- _ACTIVITY_
Repeat the records below exactly from the line containing "Área : é a medida" to the line containing "The applications of", taking in both of those lines. Drop the pictures.

- _PROVIDED ENTRIES_

"""

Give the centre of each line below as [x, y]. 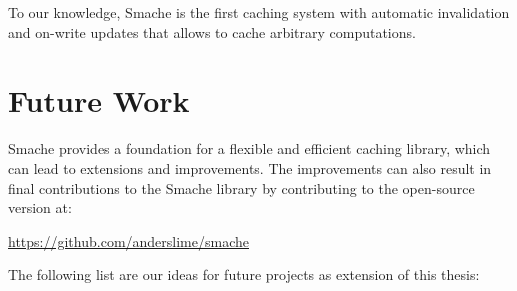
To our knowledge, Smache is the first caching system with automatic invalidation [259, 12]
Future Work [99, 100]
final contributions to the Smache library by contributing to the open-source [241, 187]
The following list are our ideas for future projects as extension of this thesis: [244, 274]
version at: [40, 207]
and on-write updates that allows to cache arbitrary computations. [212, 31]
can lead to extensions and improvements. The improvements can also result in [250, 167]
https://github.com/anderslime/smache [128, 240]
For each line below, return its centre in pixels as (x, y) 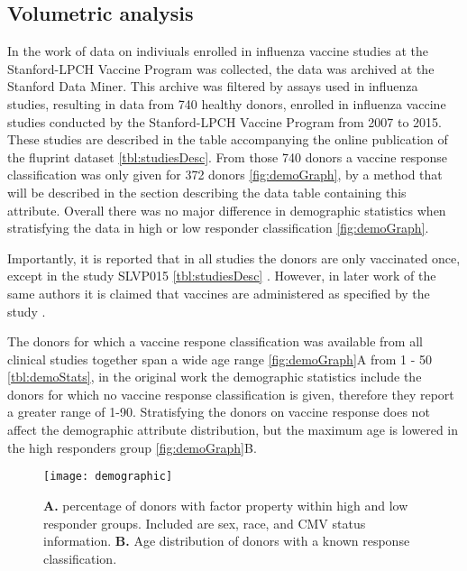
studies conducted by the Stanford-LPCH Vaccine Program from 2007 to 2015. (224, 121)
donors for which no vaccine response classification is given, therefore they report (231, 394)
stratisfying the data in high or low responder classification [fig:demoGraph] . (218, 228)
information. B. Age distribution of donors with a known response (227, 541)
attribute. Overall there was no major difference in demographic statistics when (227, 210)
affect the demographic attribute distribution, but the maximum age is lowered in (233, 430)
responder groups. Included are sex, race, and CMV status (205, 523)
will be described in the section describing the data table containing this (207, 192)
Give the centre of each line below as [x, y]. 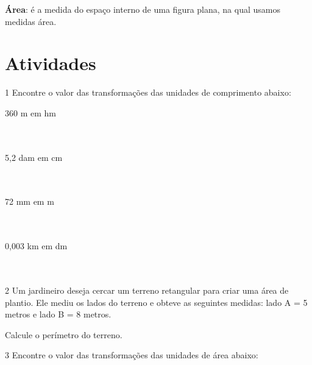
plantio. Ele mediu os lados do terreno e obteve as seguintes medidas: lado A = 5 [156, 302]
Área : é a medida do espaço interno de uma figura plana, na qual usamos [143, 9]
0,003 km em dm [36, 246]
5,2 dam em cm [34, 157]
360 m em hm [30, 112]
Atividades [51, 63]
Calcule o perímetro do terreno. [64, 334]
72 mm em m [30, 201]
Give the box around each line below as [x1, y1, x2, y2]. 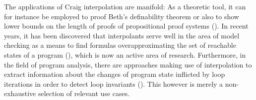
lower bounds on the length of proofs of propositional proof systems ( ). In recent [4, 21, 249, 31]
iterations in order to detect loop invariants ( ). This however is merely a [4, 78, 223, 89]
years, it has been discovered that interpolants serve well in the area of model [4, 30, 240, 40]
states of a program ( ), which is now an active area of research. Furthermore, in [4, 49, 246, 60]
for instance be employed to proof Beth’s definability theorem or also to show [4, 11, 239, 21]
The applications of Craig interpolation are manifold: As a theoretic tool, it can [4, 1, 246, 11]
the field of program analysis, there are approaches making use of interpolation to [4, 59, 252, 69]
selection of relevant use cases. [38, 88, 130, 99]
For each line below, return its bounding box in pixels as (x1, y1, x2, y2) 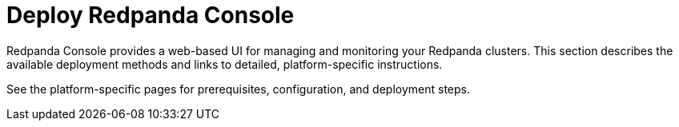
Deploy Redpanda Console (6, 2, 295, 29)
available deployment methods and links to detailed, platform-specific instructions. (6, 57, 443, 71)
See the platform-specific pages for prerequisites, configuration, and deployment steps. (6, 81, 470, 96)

"""
"""

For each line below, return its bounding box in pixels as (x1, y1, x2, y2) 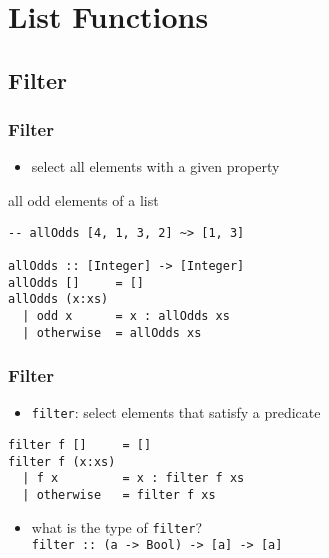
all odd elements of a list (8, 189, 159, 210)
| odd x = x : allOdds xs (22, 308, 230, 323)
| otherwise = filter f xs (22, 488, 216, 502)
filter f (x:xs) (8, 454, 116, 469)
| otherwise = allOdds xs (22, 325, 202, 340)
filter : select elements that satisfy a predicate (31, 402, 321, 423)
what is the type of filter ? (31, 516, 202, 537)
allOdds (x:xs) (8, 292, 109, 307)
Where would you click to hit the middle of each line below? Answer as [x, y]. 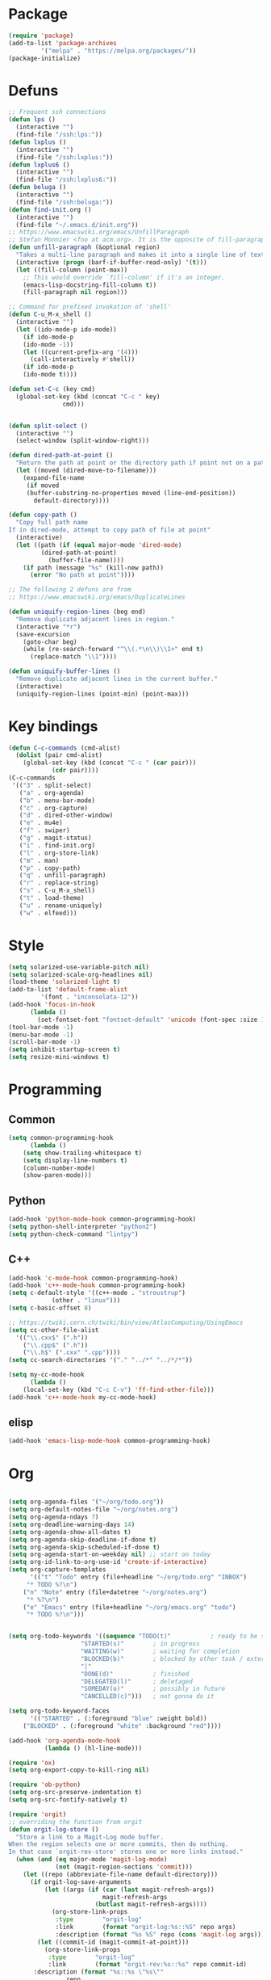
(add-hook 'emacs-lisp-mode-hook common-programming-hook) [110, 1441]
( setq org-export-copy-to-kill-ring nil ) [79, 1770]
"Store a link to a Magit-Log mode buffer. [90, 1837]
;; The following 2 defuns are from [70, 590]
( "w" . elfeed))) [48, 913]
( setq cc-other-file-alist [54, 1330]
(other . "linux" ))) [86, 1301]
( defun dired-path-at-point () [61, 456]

"""

- _TASK ANSWER_
Área : é a medida do espaço interno de uma figura plana, na qual usamos [143, 9]
0,003 km em dm [36, 246]
5,2 dam em cm [34, 157]
360 m em hm [30, 112]
Atividades [51, 63]
Calcule o perímetro do terreno. [64, 334]
72 mm em m [30, 201]
Give the box around each line below as [x1, y1, x2, y2]. 
lower bounds on the length of proofs of propositional proof systems ( ). In recent [4, 21, 249, 31]
iterations in order to detect loop invariants ( ). This however is merely a [4, 78, 223, 89]
years, it has been discovered that interpolants serve well in the area of model [4, 30, 240, 40]
states of a program ( ), which is now an active area of research. Furthermore, in [4, 49, 246, 60]
for instance be employed to proof Beth’s definability theorem or also to show [4, 11, 239, 21]
The applications of Craig interpolation are manifold: As a theoretic tool, it can [4, 1, 246, 11]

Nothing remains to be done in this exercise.